Leo Alexander, an American psychiatrist who gave evidence at the Nuremberg trials, described the process in his classic article ‘Medical Science under dictatorship’, published in the New England Journal of Medicine in 1949:
‘Acceptance of this ideology was implanted even in the children. A widely used high-school mathematics text, "Mathematics in the Service of National Political Education," includes problems stated in distorted terms of the cost of caring for and rehabilitating the chronically sick and crippled. One of the problems asked, for instance, how many new housing units could be built and how many marriage-allowance loans could be given to newly married couples for the amount of money it cost the state to care for the “crippled, the criminal and the insane”’
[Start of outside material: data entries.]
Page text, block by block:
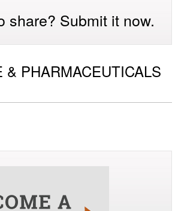
share? Submit it now.
& PHARMACEUTICALS
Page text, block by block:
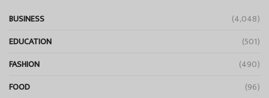
BUSINESS
(4,048)
EDUCATION
(501)
FASHION
(490)
FOOD
(96)
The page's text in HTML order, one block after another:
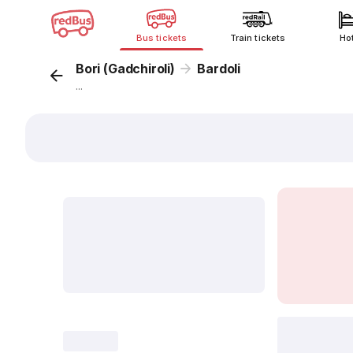
Bus tickets Train tickets
Bori (Gadchiroli) Bardoli
...
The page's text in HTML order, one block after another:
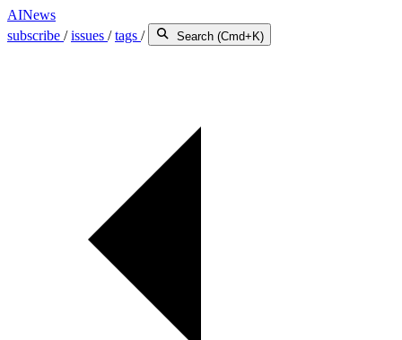
AINews
subscribe /issues /tags / Search (Cmd+K)
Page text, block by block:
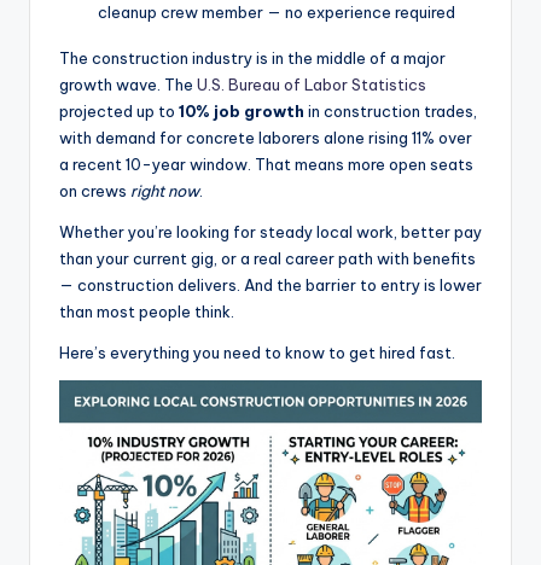
cleanup crew member — no experience required
The construction industry is in the middle of a major
growth wave. The U.S. Bureau of Labor Statistics
projected up to 10% job growth in construction trades,
with demand for concrete laborers alone rising 11% over
a recent 10-year window. That means more open seats
on crews right now.
Whether you’re looking for steady local work, better pay
than your current gig, or a real career path with benefits
— construction delivers. And the barrier to entry is lower
than most people think.
Here’s everything you need to know to get hired fast.
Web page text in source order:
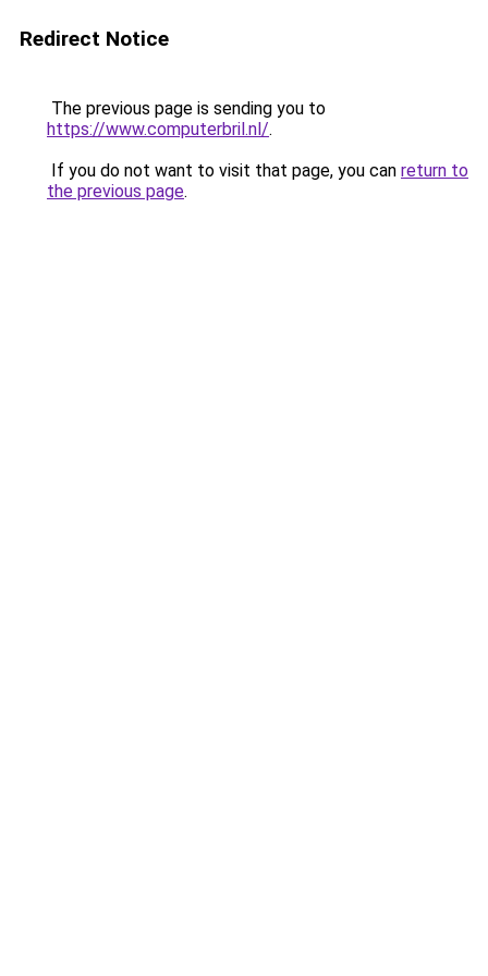
Redirect Notice
The previous page is sending you to
https://www.computerbril.nl/.
If you do not want to visit that page, you can return to
the previous page.
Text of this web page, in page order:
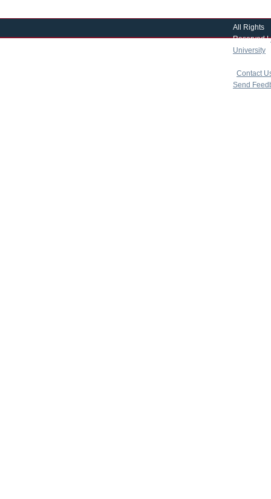
All Rights
Reserved |
University
Contact
Send
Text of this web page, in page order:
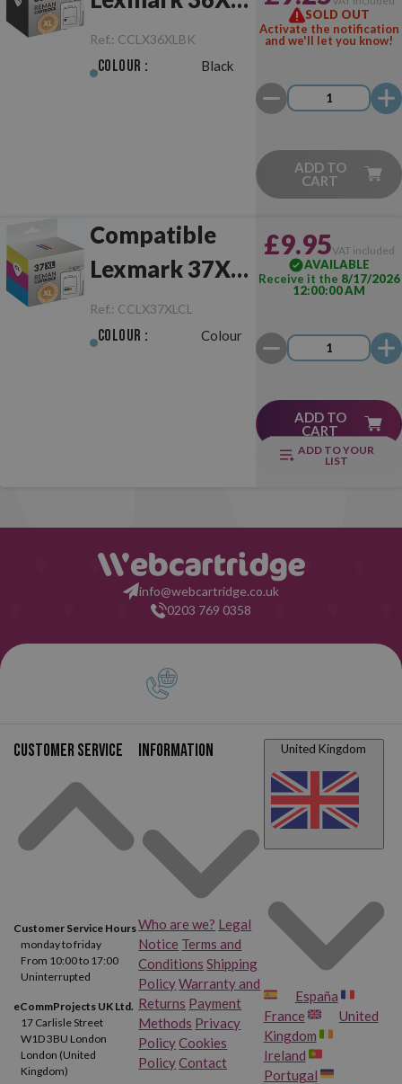
Black
Ref.: CCLX36XLBK
Colour : Black
SOLD OUT
Activate the notification
and we'll let you know!
ADD TO
CART
Compatible
Lexmark 37XL
Colour
Ref.: CCLX37XLCL
Colour : Colour
£9.95VAT included
AVAILABLE
Receive it the 8/17/2026
12:00:00 AM
ADD TO
CART
ADD TO YOUR
LIST
info@webcartridge.co.uk
0203 769 0358
Customer service
Customer Service Hours
monday to friday
From 10:00 to 17:00
Uninterrupted
eCommProjects UK Ltd.
17 Carlisle Street
W1D 3BU London
London (United
Kingdom)
Information
Who are we? Legal
Notice Terms and
Conditions Shipping
PolicyWarranty and
Returns Payment
Methods Privacy
PolicyCookies
PolicyContact
United Kingdom
España
France
United
Kingdom
Ireland
Portugal
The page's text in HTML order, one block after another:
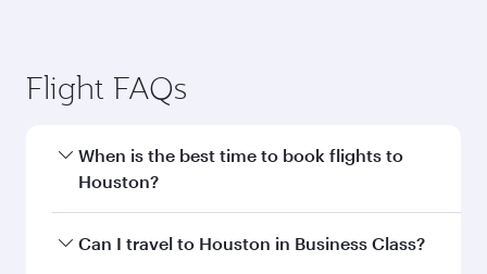
Flight FAQs
When is the best time to book flights to
Houston?
Book your flight to Houston early to enjoy the
Can I travel to Houston in Business Class?
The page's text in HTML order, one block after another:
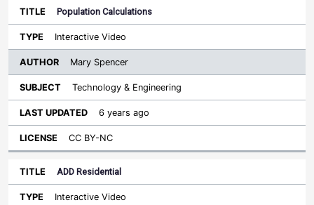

In a seminal article in the 1996 British Medical Journal, ‘Not a slippery slope or sudden subversion: German medicine and National Socialism in 1933’, Hartmut Hanauske-Abel outlined just how meticulously they went about it:
‘The 70 273 futile or terminal patients "disinfected" (murdered) in German killing hospitals up to 1 September 1941 are calculated to free up "4 781 339.72 kg of bread, 19 754 325.27 kg of potatoes . . .," a total of "33 733 003.40 kg" of 17 categories of food, plus "2 124 568 eggs." Projected over 10 years, these savings are predicted to amount to "400 244 520 kg" of 20 categories of food worth "141 775 573.80 Reichsmarks." Removal of these patients from the wards saves estimated hospital expenses of "245 955.50 Reichsmarks per day," or "88 543 980.00 Reichsmarks per year.’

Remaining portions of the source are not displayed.